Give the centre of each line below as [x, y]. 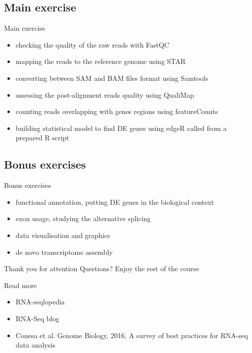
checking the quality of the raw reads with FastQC [92, 44]
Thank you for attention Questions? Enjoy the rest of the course [102, 268]
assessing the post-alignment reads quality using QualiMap [105, 94]
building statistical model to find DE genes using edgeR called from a [121, 128]
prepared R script [42, 138]
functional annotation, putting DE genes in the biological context [115, 202]
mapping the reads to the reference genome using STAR [101, 61]
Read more [21, 285]

==*==

▶ _REQUIRED ACTION_:
Only the lines from the one holding "checking the quality" to the end of the material are wanted, each transcribed exactly.

▶ _EXERCISE ANSWER_:
checking the quality of the raw reads with FastQC [92, 44]
Thank you for attention Questions? Enjoy the rest of the course [102, 268]
assessing the post-alignment reads quality using QualiMap [105, 94]
building statistical model to find DE genes using edgeR called from a [121, 128]
prepared R script [42, 138]
functional annotation, putting DE genes in the biological context [115, 202]
mapping the reads to the reference genome using STAR [101, 61]
Read more [21, 285]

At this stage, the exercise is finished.